CodeFormer prototype -- VALIDATED end-to-end 2026-06-03 (oracle-confirmed)
Prototyped the CodeFormer face-restoration post-pass (codeformer-pip in a throwaway venv, forced CPU
-- the pip wrapper has an MPS device-mismatch bug) on the gemini_3 group photo (18 faces). Pipeline:
all --pipeline controlnet --strength 0.15 (sparkle + SynthID removed from the whole image, minimal
degradation) -> CodeFormer on the ORIGINAL faces -> feather-composite the CodeFormer faces into the
all-cleaned image. Oracle results (Gemini app "Verify with SynthID"), isolating each part:
- pure controlnet-0.15 background (no faces): clean -> the background scrub works at 0.15 (no ControlNet-shielding problem for Google on this image).
- composite with CodeFormer faces at w0.7: SynthID DETECTED -> high fidelity fuses too much of the original face signal (the watermark) through.
- composite at w0.5: clean. composite at w0.3: clean. So the scrub-vs-fidelity threshold is between 0.5 and 0.7; w=0.5 is the sweet spot (highest fidelity / best identity that still clears the oracle). Identity at w0.3-0.7 all looks like the same person (the face is large enough), so the lower w costs little.

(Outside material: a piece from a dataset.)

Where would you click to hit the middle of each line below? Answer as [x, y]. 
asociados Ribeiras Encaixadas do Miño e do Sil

This VALIDATES the corrected face-preservation approach (and refutes my earlier "faces can't be preserved" / FaceID conclusion): controlnet low-strength background scrub + CodeFormer-codebook face re-synthesis at w~0.5 + feather composite = oracle-clean SynthID removal everywhere (background AND faces), identity preserved, minimal overall degradation, zero original-pixel copying (CodeFormer faces are codebook-generated). CodeFormer's discrete-codebook re-synthesis DOES scrub the pixel watermark, but only when w is low enough that the decoder leans on the codebook rather than fusing the input (watermark-carrying) features -- exactly the predicted fidelity-vs-scrub tension, with an empirical clean threshold at w<=0.5.

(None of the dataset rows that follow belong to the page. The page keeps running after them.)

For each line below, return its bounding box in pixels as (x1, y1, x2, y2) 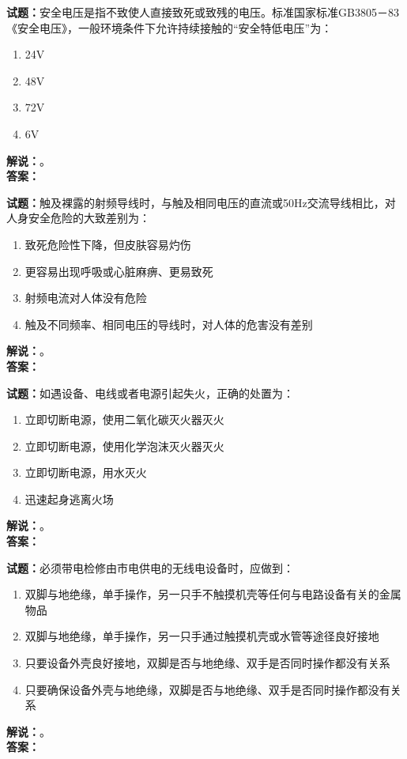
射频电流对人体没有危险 (24, 289, 147, 306)
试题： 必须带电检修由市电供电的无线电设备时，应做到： (6, 559, 294, 576)
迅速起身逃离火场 (24, 490, 114, 507)
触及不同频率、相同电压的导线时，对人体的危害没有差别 (24, 315, 313, 332)
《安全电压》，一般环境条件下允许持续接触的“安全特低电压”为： (6, 19, 333, 36)
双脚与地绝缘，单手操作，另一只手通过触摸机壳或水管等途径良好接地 (24, 628, 379, 644)
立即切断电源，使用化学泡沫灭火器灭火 (24, 437, 224, 454)
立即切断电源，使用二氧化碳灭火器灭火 (24, 411, 224, 428)

Production TODO (not built -- still a throwaway prototype): (1) license -- CodeFormer is NTU S-Lab
(non-commercial); decide CodeFormer-as-user-installed-extra vs GFPGAN (Apache-2.0, re-verify it scrubs
at its fidelity setting); (2) wire a --restore-faces post-pass (detect -> restore w~0.5 -> feather
composite) onto the controlnet pipeline; (3) handle the MPS device bug (force CPU for the face model
or fix); (4) re-verify the w threshold on more images / vendors (w=0.5 confirmed on one Gemini group
photo only).
Sources. https://arxiv.org/abs/2206.11253 (CodeFormer) · https://github.com/sczhou/CodeFormer · https://arxiv.org/pdf/2401.07519 (InstantID) · https://openaccess.thecvf.com/content/WACV2024/papers/Suin_Diffuse_and_Restore... (region-adaptive) · https://arxiv.org/pdf/2504.12809 (saliency-aware watermark removal)
Provenance
Hand-run primary-source pass, 2026-06-02. Sources fetched and quoted above; the central make-or-break claim (structure-conditioned high-strength regeneration scrubs the watermark while keeping text) is unverified and explicitly flagged as the thing the local prototype must measure (against the manual Gemini SynthID oracle) — the literature supports removal (Findings 1, 2) and supports structure-preserving regeneration (Finding 5) but never jointly validated text (Finding 3). No code change implied until the prototype validates a Pareto cell on the SynthID oracle.